Pour autant, le tribunal ne ferme pas les yeux sur les risques. La justice adresse une injonction à la plateforme : Shein ne devra pas rétablir la vente de « produits sexuels pouvant caractériser un contenu à caractère pornographique, sans la mise en place de mesures de vérification d’âge ».

 Filtrage d’âge et protection des mineurs au cœur du dossier

Au-delà du blocage du site, l’un des points centraux de la demande de l’État concerne la protection des mineurs. L’exécutif exigeait que Shein soit suspendue tant qu’elle ne garantit pas des mesures efficaces pour empêcher la remise en vente de produits interdits et, surtout, la diffusion de contenus à caractère pornographique auprès des plus jeunes.

L’État souhaitait également que la plateforme mette en place un filtrage d’âge robuste, afin d’empêcher les mineurs d’accéder à ces contenus, le tout sous le contrôle de l’Arcom, le régulateur du numérique.

Le tribunal n’a fait droit à ces demandes que partiellement : il a retenu l’obligation de mises en place de mesures de vérification d’âge pour les produits réservés aux adultes, afin de prévenir de « graves conséquences »pour les mineurs, mais sans aller jusqu’au blocage global du site ni à une suspension prolongée.

Shein salue la décision et promet des standards « parmi les plus exigeants »

Dans ce contexte tendu, Shein affiche une posture de coopération avec les autorités françaises.
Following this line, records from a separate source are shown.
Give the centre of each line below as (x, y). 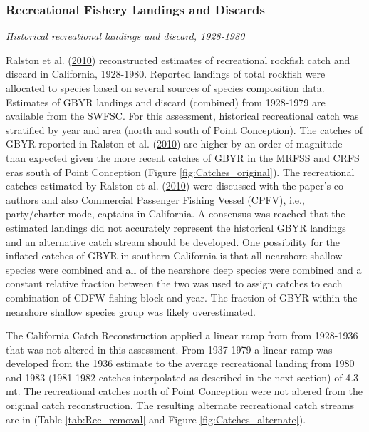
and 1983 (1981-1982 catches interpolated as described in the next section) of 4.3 (182, 377)
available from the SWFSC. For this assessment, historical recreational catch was (182, 116)
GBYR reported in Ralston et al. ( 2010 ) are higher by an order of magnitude (174, 144)
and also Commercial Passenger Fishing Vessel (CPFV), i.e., (173, 199)
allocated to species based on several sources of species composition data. (165, 88)
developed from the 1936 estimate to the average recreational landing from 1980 (180, 363)
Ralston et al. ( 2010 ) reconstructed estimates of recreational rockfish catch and (178, 60)
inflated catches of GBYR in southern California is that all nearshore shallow (174, 256)
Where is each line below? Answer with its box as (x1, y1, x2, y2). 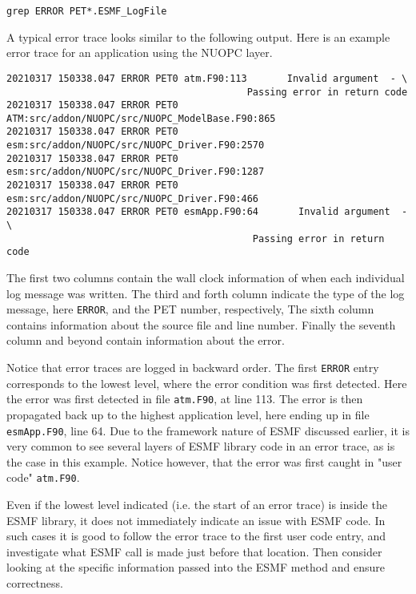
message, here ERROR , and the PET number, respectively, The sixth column (6, 301, 374, 317)
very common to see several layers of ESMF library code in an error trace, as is (6, 438, 395, 455)
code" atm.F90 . (6, 469, 80, 486)
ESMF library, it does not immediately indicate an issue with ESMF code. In (6, 511, 386, 528)
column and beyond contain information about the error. (6, 332, 285, 349)
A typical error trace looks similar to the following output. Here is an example (6, 28, 390, 45)
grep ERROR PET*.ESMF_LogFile (6, 6, 167, 17)
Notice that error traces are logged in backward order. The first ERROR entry (6, 359, 379, 376)

La société se réjouit ouvertement de la décision rendue par le tribunal judiciaire de Paris.

 « Nous sommes engagés à poursuivre l’amélioration continue de nos processus de contrôle, en étroite collaboration avec les autorités françaises, et nous avons intensifié ces initiatives avec l’ambition d’établir des standards parmi les plus exigeants de l’industrie« , affirme le groupe.

L’entreprise assure ainsi vouloir renforcer ses mécanismes de contrôle des contenus et des produits mis en ligne par les vendeurs tiers, dans un contexte de surveillance accrue des géants de l’e-commerce.
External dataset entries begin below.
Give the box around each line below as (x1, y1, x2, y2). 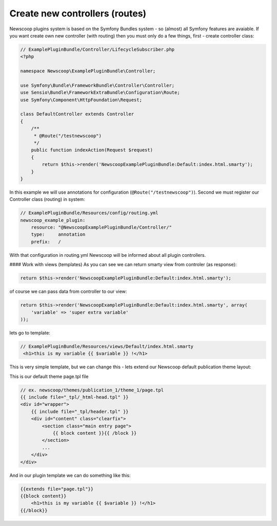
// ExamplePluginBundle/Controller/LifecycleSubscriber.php (20, 46, 175, 52)
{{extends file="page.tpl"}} (20, 486, 94, 492)
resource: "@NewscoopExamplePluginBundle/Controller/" (31, 224, 172, 231)
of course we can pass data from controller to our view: (9, 288, 127, 295)
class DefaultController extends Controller (20, 111, 134, 117)
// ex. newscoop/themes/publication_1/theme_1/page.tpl (20, 387, 164, 393)
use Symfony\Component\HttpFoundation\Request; (20, 97, 142, 103)
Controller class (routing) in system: (9, 196, 85, 202)

Une enquête pénale et une offensive qui dépasse le cas Shein

La bataille judiciaire autour de Shein est loin d’être terminée. Une enquête pénale a été ouverte par le parquet de Paris et confiée à l’Office des mineurs. Cette enquête vise Shein mais également d’autres grandes plateformes internationales : AliExpress, Temu, Wish et eBay.

Le ministre du Commerce, Serge Papin, a clairement annoncé la couleur devant l’Assemblée nationale : « Ce qui s’appliquera à Shein s’appliquera aussi aux autres plateformes coupables des mêmes manquements », a-t-il averti, se préparant à un « long combat » contre ces mastodontes du commerce en ligne.
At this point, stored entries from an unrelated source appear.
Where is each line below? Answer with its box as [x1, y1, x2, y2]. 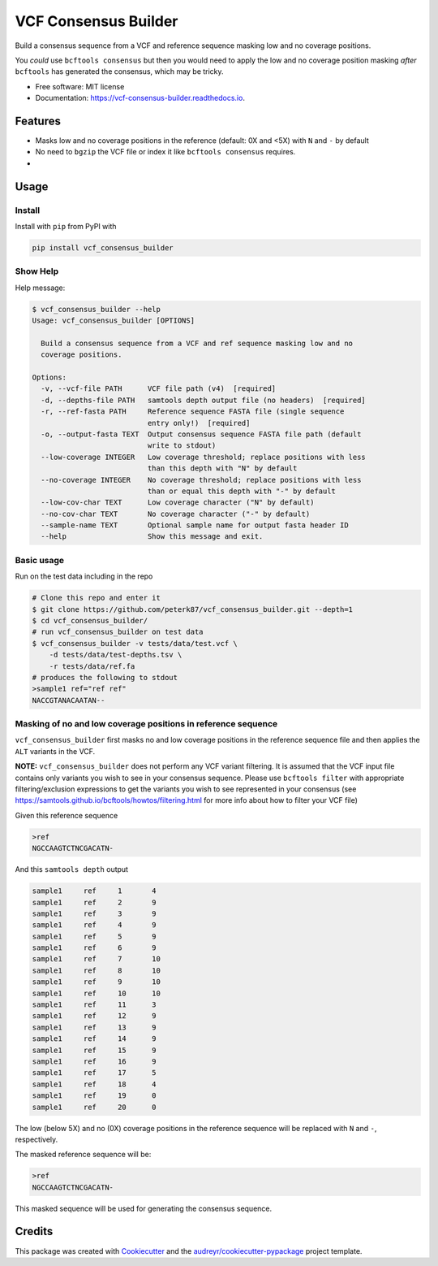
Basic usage [15, 554, 65, 566]
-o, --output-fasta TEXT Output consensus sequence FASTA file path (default [41, 429, 362, 439]
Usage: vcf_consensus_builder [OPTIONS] [32, 316, 195, 325]
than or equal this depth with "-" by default [147, 486, 337, 496]
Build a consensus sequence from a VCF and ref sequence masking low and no [41, 338, 353, 348]
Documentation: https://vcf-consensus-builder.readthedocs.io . [35, 93, 245, 103]
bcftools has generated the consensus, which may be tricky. [15, 67, 224, 76]
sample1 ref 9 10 [32, 978, 161, 986]

Une bataille qui se joue aussi à Bruxelles

Le dossier Shein s’inscrit, enfin, dans une perspective européenne. La France pousse la Commission européenne à se saisir plus fermement de la question, dans le cadre des nouveaux outils de régulation des grandes plateformes numériques.

Bruxelles a d’ores et déjà demandé des informations formelles à Shein, sans pour l’instant aller jusqu’à l’ouverture d’une enquête, comme cela a été le cas pour AliExpress et Temu. Mais la pression politique monte, à mesure que les États membres dénoncent les risques liés à la circulation de produits illicites ou dangereux sur ces marketplaces mondialisées.